Other producers whose Rhône-inspired reds are worth seeking out include Eben Sadie, who also makes the wines at Sequillo Cellars in the Swartland, Luddite, Boekenhoutskloof and Sijnn.
I normally approach supermarket wine ranges with a fair degree of caution – except when it comes to sherry. Even the basic bottlings are very respectable, while higher up the ranges they can be quite brilliant. For example, I’ve been very impressed in the past by the sherries that appear in Tesco’s Finest selection, especially the Oloroso made by Hidalgo. However, the company is currently in the middle of revamping its range – hopefully wines of this quality will survive any cull.

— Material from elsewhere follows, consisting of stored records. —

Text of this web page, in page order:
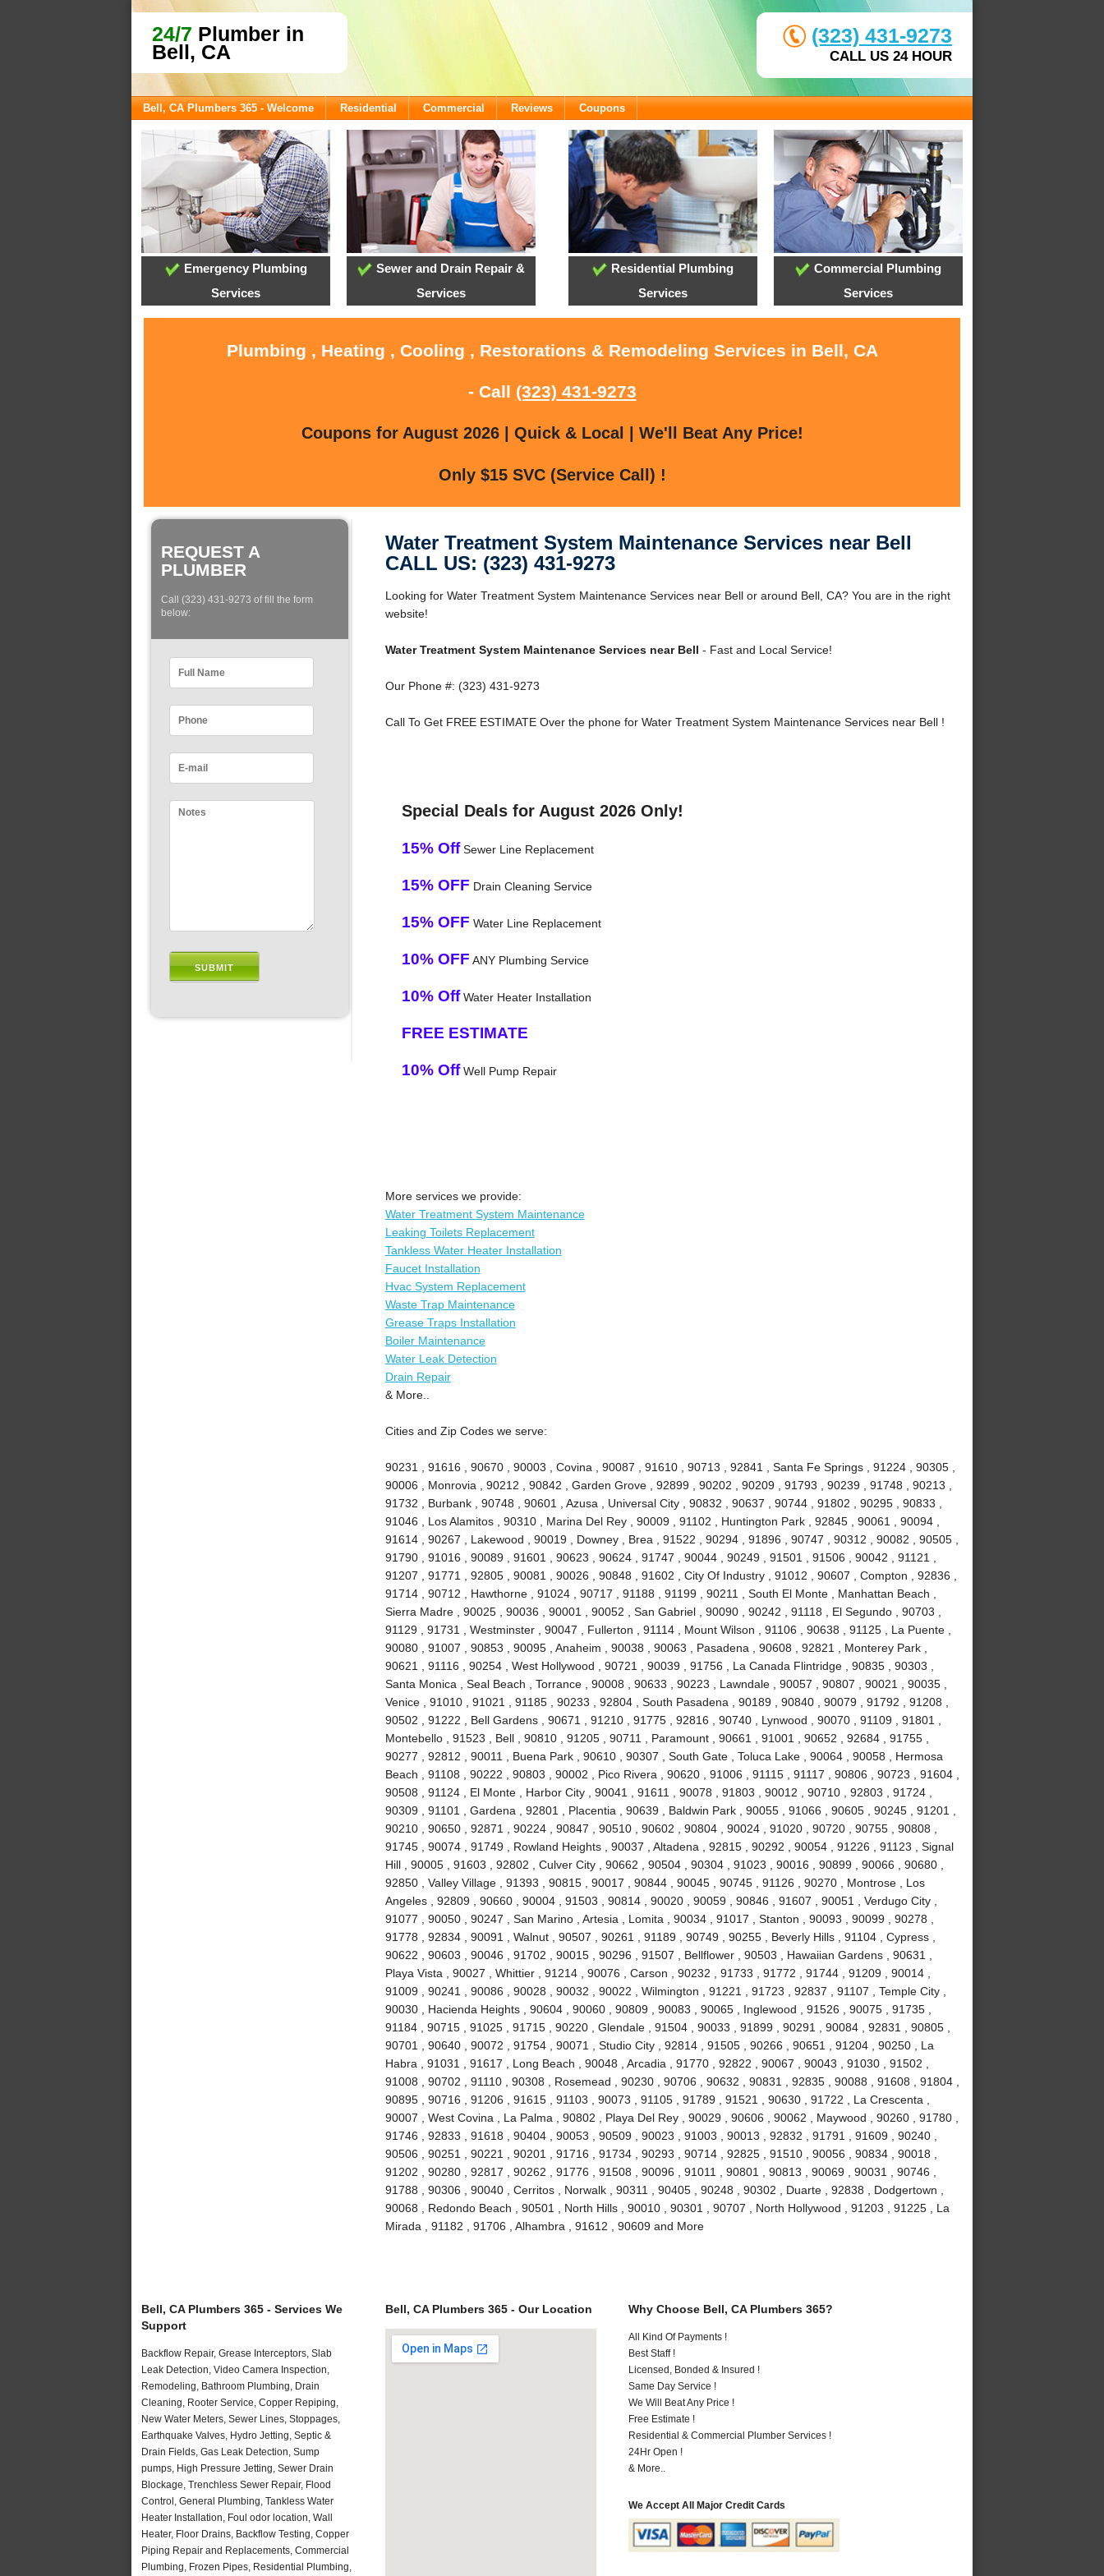
24/7 Plumber in
Bell, CA
(323) 431-9273
CALL US 24 HOUR
Bell, CA Plumbers 365 - Welcome Residential Commercial Reviews Coupons
Emergency Plumbing
Services
Sewer and Drain Repair &
Services
Residential Plumbing
Services
Commercial Plumbing
Services
Plumbing , Heating , Cooling , Restorations & Remodeling Services in Bell, CA
- Call (323) 431-9273
Coupons for August 2026 | Quick & Local | We'll Beat Any Price!
Only $15 SVC (Service Call) !
REQUEST A
PLUMBER
Call (323) 431-9273 of fill the form
below:
Water Treatment System Maintenance Services near Bell
CALL US: (323) 431-9273
Looking for Water Treatment System Maintenance Services near Bell or around Bell, CA? You are in the right
website!
Water Treatment System Maintenance Services near Bell - Fast and Local Service!
Our Phone #: (323) 431-9273
Call To Get FREE ESTIMATE Over the phone for Water Treatment System Maintenance Services near Bell !
Special Deals for August 2026 Only!
15% OffSewer Line Replacement
15% OFF Drain Cleaning Service
15% OFF Water Line Replacement
10% OFF ANY Plumbing Service
10% OffWater Heater Installation
FREE ESTIMATE
10% OffWell Pump Repair
More services we provide:
Water Treatment System Maintenance
Leaking Toilets Replacement
Tankless Water Heater Installation
Faucet Installation
Hvac System Replacement
Waste Trap Maintenance
Grease Traps Installation
Boiler Maintenance
Water Leak Detection
Drain Repair
& More..
Cities and Zip Codes we serve:
90231 , 91616 , 90670 , 90003 , Covina , 90087 , 91610 , 90713 , 92841 , Santa Fe Springs , 91224 , 90305 ,
90006 , Monrovia , 90212 , 90842 , Garden Grove , 92899 , 90202 , 90209 , 91793 , 90239 , 91748 , 90213 ,
91732 , Burbank , 90748 , 90601 , Azusa , Universal City , 90832 , 90637 , 90744 , 91802 , 90295 , 90833 ,
91046 , Los Alamitos , 90310 , Marina Del Rey , 90009 , 91102 , Huntington Park , 92845 , 90061 , 90094 ,
91614 , 90267 , Lakewood , 90019 , Downey , Brea , 91522 , 90294 , 91896 , 90747 , 90312 , 90082 , 90505 ,
91790 , 91016 , 90089 , 91601 , 90623 , 90624 , 91747 , 90044 , 90249 , 91501 , 91506 , 90042 , 91121 ,
91207 , 91771 , 92805 , 90081 , 90026 , 90848 , 91602 , City Of Industry , 91012 , 90607 , Compton , 92836 ,
91714 , 90712 , Hawthorne , 91024 , 90717 , 91188 , 91199 , 90211 , South El Monte , Manhattan Beach ,
Sierra Madre , 90025 , 90036 , 90001 , 90052 , San Gabriel , 90090 , 90242 , 91118 , El Segundo , 90703 ,
91129 , 91731 , Westminster , 90047 , Fullerton , 91114 , Mount Wilson , 91106 , 90638 , 91125 , La Puente ,
90080 , 91007 , 90853 , 90095 , Anaheim , 90038 , 90063 , Pasadena , 90608 , 92821 , Monterey Park ,
90621 , 91116 , 90254 , West Hollywood , 90721 , 90039 , 91756 , La Canada Flintridge , 90835 , 90303 ,
Santa Monica , Seal Beach , Torrance , 90008 , 90633 , 90223 , Lawndale , 90057 , 90807 , 90021 , 90035 ,
Venice , 91010 , 91021 , 91185 , 90233 , 92804 , South Pasadena , 90189 , 90840 , 90079 , 91792 , 91208 ,
90502 , 91222 , Bell Gardens , 90671 , 91210 , 91775 , 92816 , 90740 , Lynwood , 90070 , 91109 , 91801 ,
Montebello , 91523 , Bell , 90810 , 91205 , 90711 , Paramount , 90661 , 91001 , 90652 , 92684 , 91755 ,
90277 , 92812 , 90011 , Buena Park , 90610 , 90307 , South Gate , Toluca Lake , 90064 , 90058 , Hermosa
Beach , 91108 , 90222 , 90803 , 90002 , Pico Rivera , 90620 , 91006 , 91115 , 91117 , 90806 , 90723 , 91604 ,
90508 , 91124 , El Monte , Harbor City , 90041 , 91611 , 90078 , 91803 , 90012 , 90710 , 92803 , 91724 ,
90309 , 91101 , Gardena , 92801 , Placentia , 90639 , Baldwin Park , 90055 , 91066 , 90605 , 90245 , 91201 ,
90210 , 90650 , 92871 , 90224 , 90847 , 90510 , 90602 , 90804 , 90024 , 91020 , 90720 , 90755 , 90808 ,
91745 , 90074 , 91749 , Rowland Heights , 90037 , Altadena , 92815 , 90292 , 90054 , 91226 , 91123 , Signal
Hill , 90005 , 91603 , 92802 , Culver City , 90662 , 90504 , 90304 , 91023 , 90016 , 90899 , 90066 , 90680 ,
92850 , Valley Village , 91393 , 90815 , 90017 , 90844 , 90045 , 90745 , 91126 , 90270 , Montrose , Los
Angeles , 92809 , 90660 , 90004 , 91503 , 90814 , 90020 , 90059 , 90846 , 91607 , 90051 , Verdugo City ,
91077 , 90050 , 90247 , San Marino , Artesia , Lomita , 90034 , 91017 , Stanton , 90093 , 90099 , 90278 ,
91778 , 92834 , 90091 , Walnut , 90507 , 90261 , 91189 , 90749 , 90255 , Beverly Hills , 91104 , Cypress ,
90622 , 90603 , 90046 , 91702 , 90015 , 90296 , 91507 , Bellflower , 90503 , Hawaiian Gardens , 90631 ,
Playa Vista , 90027 , Whittier , 91214 , 90076 , Carson , 90232 , 91733 , 91772 , 91744 , 91209 , 90014 ,
91009 , 90241 , 90086 , 90028 , 90032 , 90022 , Wilmington , 91221 , 91723 , 92837 , 91107 , Temple City ,
90030 , Hacienda Heights , 90604 , 90060 , 90809 , 90083 , 90065 , Inglewood , 91526 , 90075 , 91735 ,
91184 , 90715 , 91025 , 91715 , 90220 , Glendale , 91504 , 90033 , 91899 , 90291 , 90084 , 92831 , 90805 ,
90701 , 90640 , 90072 , 91754 , 90071 , Studio City , 92814 , 91505 , 90266 , 90651 , 91204 , 90250 , La
Habra , 91031 , 91617 , Long Beach , 90048 , Arcadia , 91770 , 92822 , 90067 , 90043 , 91030 , 91502 ,
91008 , 90702 , 91110 , 90308 , Rosemead , 90230 , 90706 , 90632 , 90831 , 92835 , 90088 , 91608 , 91804 ,
90895 , 90716 , 91206 , 91615 , 91103 , 90073 , 91105 , 91789 , 91521 , 90630 , 91722 , La Crescenta ,
90007 , West Covina , La Palma , 90802 , Playa Del Rey , 90029 , 90606 , 90062 , Maywood , 90260 , 91780 ,
91746 , 92833 , 91618 , 90404 , 90053 , 90509 , 90023 , 91003 , 90013 , 92832 , 91791 , 91609 , 90240 ,
90506 , 90251 , 90221 , 90201 , 91716 , 91734 , 90293 , 90714 , 92825 , 91510 , 90056 , 90834 , 90018 ,
91202 , 90280 , 92817 , 90262 , 91776 , 91508 , 90096 , 91011 , 90801 , 90813 , 90069 , 90031 , 90746 ,
91788 , 90306 , 90040 , Cerritos , Norwalk , 90311 , 90405 , 90248 , 90302 , Duarte , 92838 , Dodgertown ,
90068 , Redondo Beach , 90501 , North Hills , 90010 , 90301 , 90707 , North Hollywood , 91203 , 91225 , La
Mirada , 91182 , 91706 , Alhambra , 91612 , 90609 and More
Bell, CA Plumbers 365 - Services We
Support
Backflow Repair, Grease Interceptors, Slab
Leak Detection, Video Camera Inspection,
Remodeling, Bathroom Plumbing, Drain
Cleaning, Rooter Service, Copper Repiping,
New Water Meters, Sewer Lines, Stoppages,
Earthquake Valves, Hydro Jetting, Septic &
Drain Fields, Gas Leak Detection, Sump
pumps, High Pressure Jetting, Sewer Drain
Blockage, Trenchless Sewer Repair, Flood
Control, General Plumbing, Tankless Water
Heater Installation, Foul odor location, Wall
Heater, Floor Drains, Backflow Testing, Copper
Piping Repair and Replacements, Commercial
Plumbing, Frozen Pipes, Residential Plumbing,
Bell, CA Plumbers 365 - Our Location Why Choose Bell, CA Plumbers 365?
All Kind Of Payments !
Best Staff !
Licensed, Bonded & Insured !
Same Day Service !
We Will Beat Any Price !
Free Estimate !
Residential & Commercial Plumber Services !
24Hr Open !
& More..
We Accept All Major Credit Cards

Sainsbury’s also has some showstoppers from Lustau in its Taste the Difference range, most notably in the shape of the 12-year-old Amontillado and 12-year-old Oloroso. At the time of writing, they’re under £7 for a 50cl bottle, a total bargain for wines of this quality – bring on the tapas.
The Waitrose Solera Jerezana range (also from Lustau) at around £8 a 75cl bottle is also very good, with the wonderfully bracing Fino del Puerto being the pick of the bunch.
Finally, although they’re not exactly supermarket wines, the two Olorosos from Sanchez Romate in the Wine Society’s Exhibition range (both £10.95) are both brilliant. The decadent, raisiny Dulce is delicious with blue cheese or chocolate puddings, but it’s also wonderful dribbled over good vanilla ice cream!